Records contained in a dataset:
★ ★ ★ ★ ★

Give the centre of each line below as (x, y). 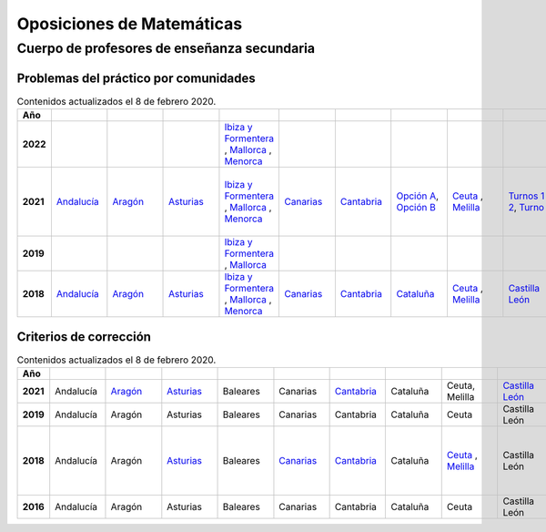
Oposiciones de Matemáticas (130, 24)
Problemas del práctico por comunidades (136, 78)
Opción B (416, 208)
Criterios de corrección (84, 337)
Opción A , (418, 196)
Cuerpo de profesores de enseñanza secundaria (166, 48)
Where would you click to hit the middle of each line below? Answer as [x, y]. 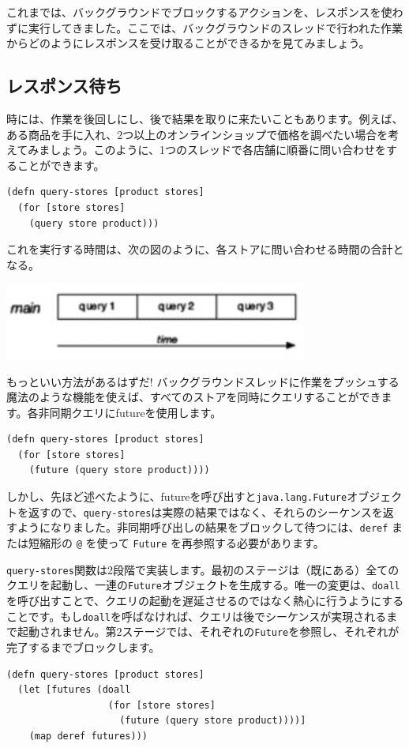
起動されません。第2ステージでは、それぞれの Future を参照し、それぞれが [208, 631]
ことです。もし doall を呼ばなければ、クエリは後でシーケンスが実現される [197, 616]
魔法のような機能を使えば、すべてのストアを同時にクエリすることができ [194, 397]
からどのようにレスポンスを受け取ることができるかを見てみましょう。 [188, 43]
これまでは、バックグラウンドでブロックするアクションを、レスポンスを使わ [205, 12]
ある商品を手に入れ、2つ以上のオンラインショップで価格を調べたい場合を [197, 134]
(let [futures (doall [74, 690]
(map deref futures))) [88, 736]
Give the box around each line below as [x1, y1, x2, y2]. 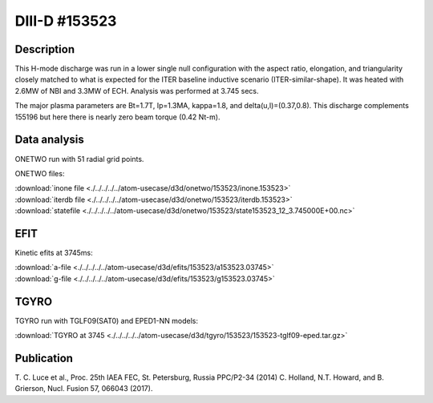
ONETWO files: [14, 168, 65, 178]
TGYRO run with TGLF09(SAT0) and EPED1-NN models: [14, 316, 198, 325]
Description [14, 42, 75, 56]
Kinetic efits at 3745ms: [14, 248, 94, 257]
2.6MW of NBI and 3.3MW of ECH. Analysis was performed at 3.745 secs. [14, 86, 259, 95]
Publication [14, 351, 74, 365]
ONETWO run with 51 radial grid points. [14, 154, 144, 163]
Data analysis [14, 133, 84, 147]
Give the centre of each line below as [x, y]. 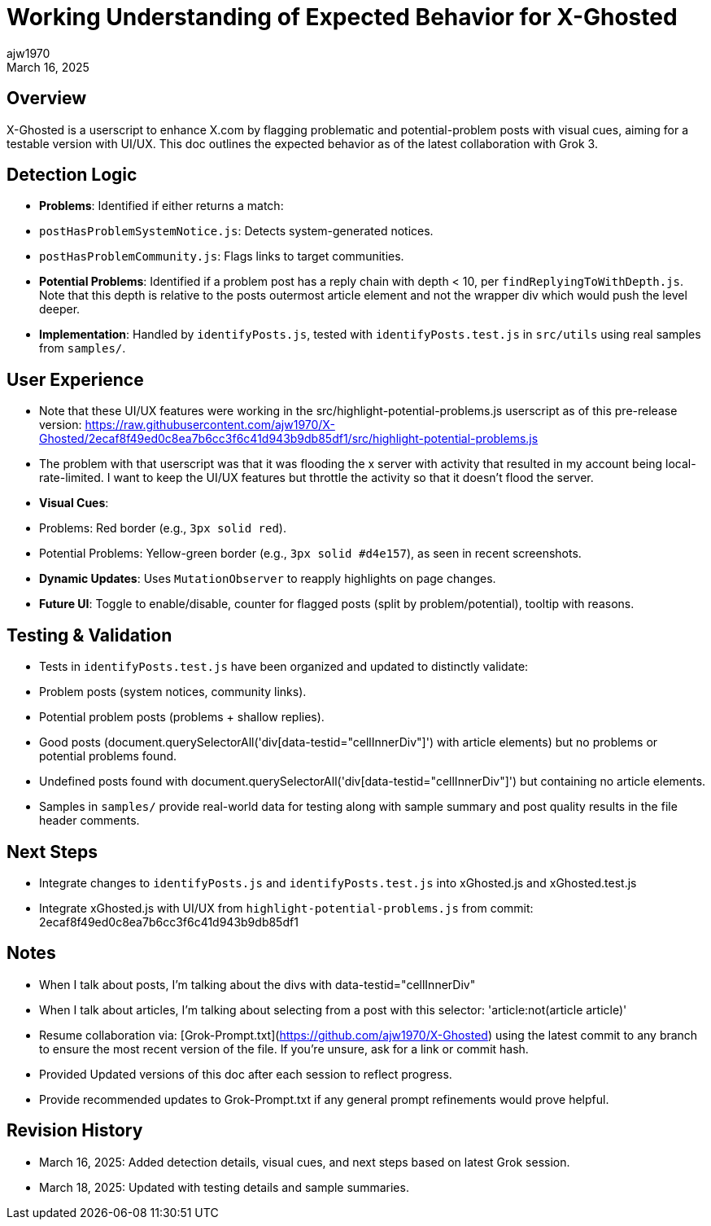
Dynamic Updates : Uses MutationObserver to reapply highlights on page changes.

★ ★ ★ ★ ★

Your instructions:
Give back exactly, and solely, the section of the data above bounded by the line containing "(let [futures (doall [74, 690]" and the line containing "Kinetic efits at 3745ms: [14, 248, 94, 257]", both bounding lines included and pictures omitted.

Exercise solution:
(let [futures (doall [74, 690]
(map deref futures))) [88, 736]
Give the box around each line below as [x1, y1, x2, y2]. 
ONETWO files: [14, 168, 65, 178]
TGYRO run with TGLF09(SAT0) and EPED1-NN models: [14, 316, 198, 325]
Description [14, 42, 75, 56]
Kinetic efits at 3745ms: [14, 248, 94, 257]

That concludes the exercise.